Comparison with wider plasmid datasets highlights undersampled plasmid diversity, more widespread inter-species and inter-niche plasmid sharing, and the potential for carbapenemase dissemination amongst high-risk plasmid groups

We repeated our graph-based plasmid clustering method on a combined dataset of Oxfordshire plasmids (N = 1880, hereby referred to as the “Oxfordshire dataset”) and the Global collection of plasmids deposited in the NCBI (N = 10,159, denoted the “global dataset”) using the same sparsifying threshold (≤0.551). This yielded 5913 groups, of which 484 contained at least one plasmid from the “Oxfordshire dataset”; of these, 326/484 groups (67%) containing 536 plasmids appeared to be unique to Oxfordshire. In total, 79/484 (16%) of groups containing Oxfordshire plasmids were found in more than one species in the full dataset; of these 57 (72%) occurred in only a single species in the Oxfordshire dataset, highlighting the substantial underestimation of wider between-species dissemination by investigating only a single region and single source (i.e., bloodstream infections).

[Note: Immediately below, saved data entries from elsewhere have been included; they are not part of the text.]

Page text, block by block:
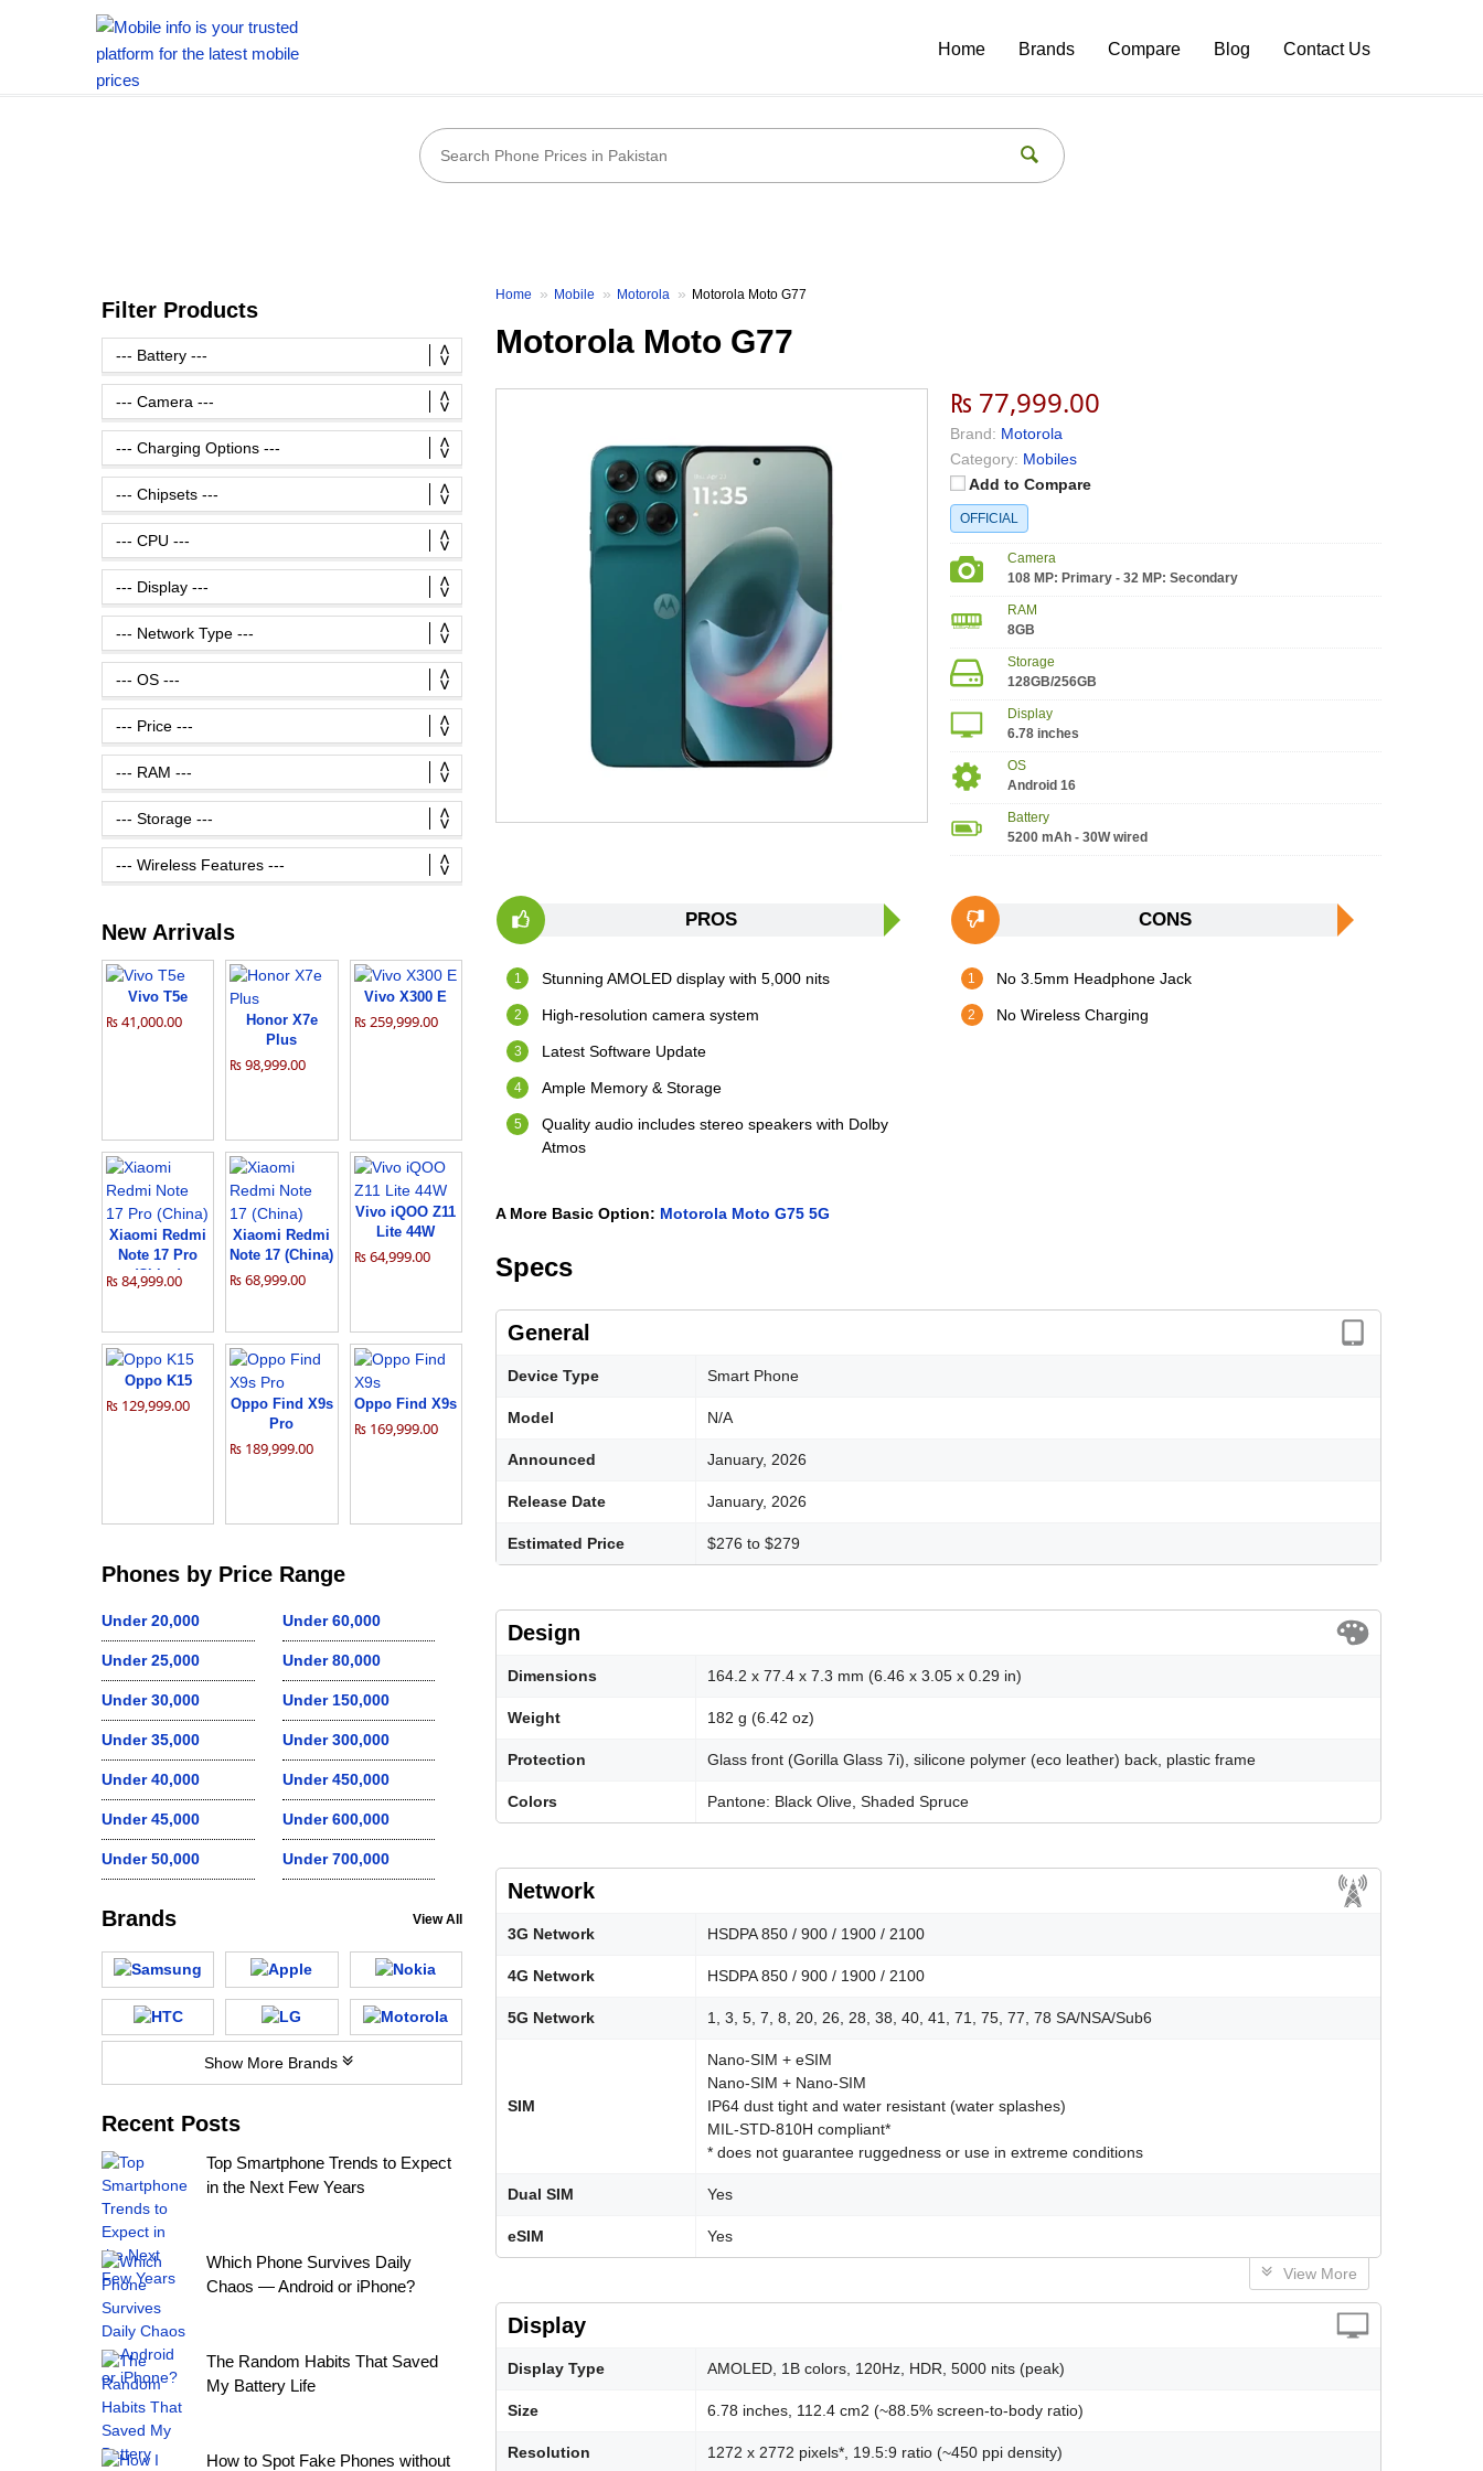
Home Brands Compare Blog Contact Us
Home Mobile Motorola Motorola Moto G77
Motorola Moto G77
₨ 77,999.00
Brand: Motorola
Category: Mobiles
Add to Compare
OFFICIAL
Camera
108 MP: Primary - 32 MP: Secondary
RAM
8GB
Storage
128GB/256GB
Display
6.78 inches
OS
Android 16
Battery
5200 mAh - 30W wired
PROS
Stunning AMOLED display with 5,000 nits
High-resolution camera system
Latest Software Update
Ample Memory & Storage
Quality audio includes stereo speakers with Dolby
Atmos
CONS
No 3.5mm Headphone Jack
No Wireless Charging
A More Basic Option: Motorola Moto G75 5G
Specs
General
Device Type Smart Phone
Model N/A
Announced January, 2026
Release Date January, 2026
Estimated Price $276 to $279
Design
Dimensions 164.2 x 77.4 x 7.3 mm (6.46 x 3.05 x 0.29 in)
Weight 182 g (6.42 oz)
Protection Glass front (Gorilla Glass 7i), silicone polymer (eco leather) back, plastic frame
Colors Pantone: Black Olive, Shaded Spruce
Network
3G Network HSDPA 850 / 900 / 1900 / 2100
4G Network HSDPA 850 / 900 / 1900 / 2100
5G Network 1, 3, 5, 7, 8, 20, 26, 28, 38, 40, 41, 71, 75, 77, 78 SA/NSA/Sub6
SIM
Nano-SIM + eSIM
Nano-SIM + Nano-SIM
IP64 dust tight and water resistant (water splashes)
MIL-STD-810H compliant*
* does not guarantee ruggedness or use in extreme conditions
Dual SIM Yes
eSIM Yes
View More
Display
Display Type AMOLED, 1B colors, 120Hz, HDR, 5000 nits (peak)
Size 6.78 inches, 112.4 cm2 (~88.5% screen-to-body ratio)
Resolution 1272 x 2772 pixels*, 19.5:9 ratio (~450 ppi density)
Filter Products
New Arrivals
Vivo T5e
₨ 41,000.00
Honor X7e
Plus
₨ 98,999.00
Vivo X300 E
₨ 259,999.00
Xiaomi Redmi
Note 17 Pro
(China)
₨ 84,999.00
Xiaomi Redmi
Note 17 (China)
₨ 68,999.00
Vivo iQOO Z11
Lite 44W
₨ 64,999.00
Oppo K15
₨ 129,999.00
Oppo Find X9s
Pro
₨ 189,999.00
Oppo Find X9s
₨ 169,999.00
Phones by Price Range
Under 20,000
Under 25,000
Under 30,000
Under 35,000
Under 40,000
Under 45,000
Under 50,000
Under 60,000
Under 80,000
Under 150,000
Under 300,000
Under 450,000
Under 600,000
Under 700,000
Brands View All
Show More Brands
Recent Posts
Top Smartphone Trends to Expect
in the Next Few Years
Which Phone Survives Daily
Chaos — Android or iPhone?
The Random Habits That Saved
My Battery Life
How to Spot Fake Phones without
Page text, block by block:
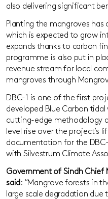
also delivering significant
Planting the mangroves has
which is expected to grow
expands thanks to carbon
programme is also put in
revenue stream for local
mangroves through
DBC-1 is one of the first
developed Blue Carbon
cutting-edge methodology
level rise over the project’s
documentation for the
with Silvestrum Climate
Government of Sindh Chief
said : “Mangrove forests in
large scale degradation
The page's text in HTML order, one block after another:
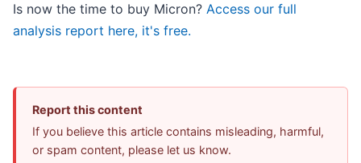
Is now the time to buy Micron? Access our full
analysis report here, it's free.
Report this content
If you believe this article contains misleading, harmful,
or spam content, please let us know.
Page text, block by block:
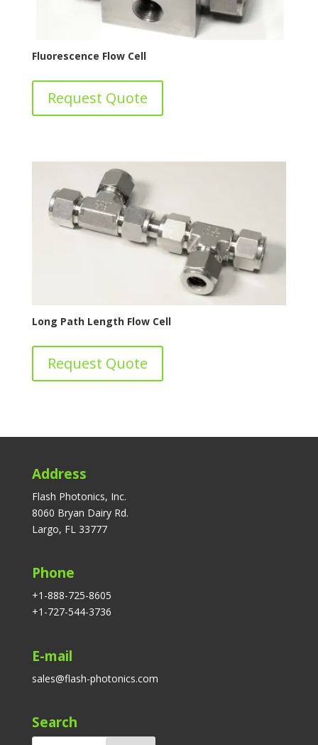
Fluorescence Flow Cell
Request Quote
Long Path Length Flow Cell
Request Quote
Address
Flash Photonics, Inc.
8060 Bryan Dairy Rd.
Largo, FL 33777
Phone
+1-888-725-8605
+1-727-544-3736
E-mail
sales@flash-photonics.com
Search
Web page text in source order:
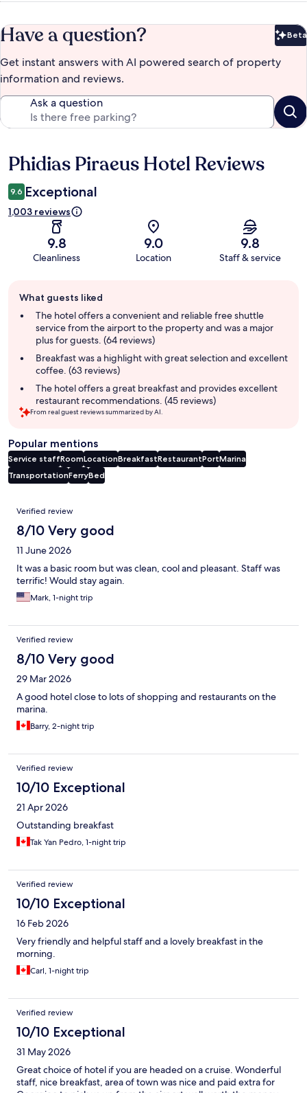
Have a question? Beta
Get instant answers with AI powered search of property
information and reviews.
Ask a question
Reviews
Phidias Piraeus Hotel Reviews
9.6 Exceptional
1,003 reviews
9.8
Cleanliness
9.0
Location
9.8
Staff & service
review
summary
What guests liked
The hotel offers a convenient and reliable free shuttle
service from the airport to the property and was a major
plus for guests. (64 reviews)
Breakfast was a highlight with great selection and excellent
coffee. (63 reviews)
The hotel offers a great breakfast and provides excellent
restaurant recommendations. (45 reviews)
From real guest reviews summarized by AI.
Popular mentions
Service staffRoomLocationBreakfastRestaurantPortMarina
TransportationFerryBed
Reviews
Verified review
8/10 Very good
11 June 2026
It was a basic room but was clean, cool and pleasant. Staff was
terrific! Would stay again.
Mark, 1-night trip
Verified review
8/10 Very good
29 Mar 2026
A good hotel close to lots of shopping and restaurants on the
marina.
Barry, 2-night trip
Verified review
10/10 Exceptional
21 Apr 2026
Outstanding breakfast
Tak Yan Pedro, 1-night trip
Verified review
10/10 Exceptional
16 Feb 2026
Very friendly and helpful staff and a lovely breakfast in the
morning.
Carl, 1-night trip
Verified review
10/10 Exceptional
31 May 2026
Great choice of hotel if you are headed on a cruise. Wonderful
staff, nice breakfast, area of town was nice and paid extra for

A striking feature of the global network was that plasmids carrying carbapenemase genes clustered with those that did not (Fig. 6). Of 122 plasmid groups with at least one member carrying a carbapenemase gene, 19 (16%) contained at least one Oxfordshire plasmid. These included representatives from the K. pneumoniae MDR-associated Oxfordshire BSI dataset groups 2 and 5 (Fig. 2), three large groups (Fig. 2, groups 3/6/8) widely distributed amongst E. coli isolates and two groups of smaller plasmids (<100,000 bp, Fig. 2 groups 10 and 12), also widely distributed in Oxfordshire E. coli. Although only 2% (7/414) Oxfordshire plasmids falling into these groups actually carried a carbapenemase ARG, this suggests the potential for carbapenemase acquisition and dissemination amongst widespread “high-risk” plasmid backbones.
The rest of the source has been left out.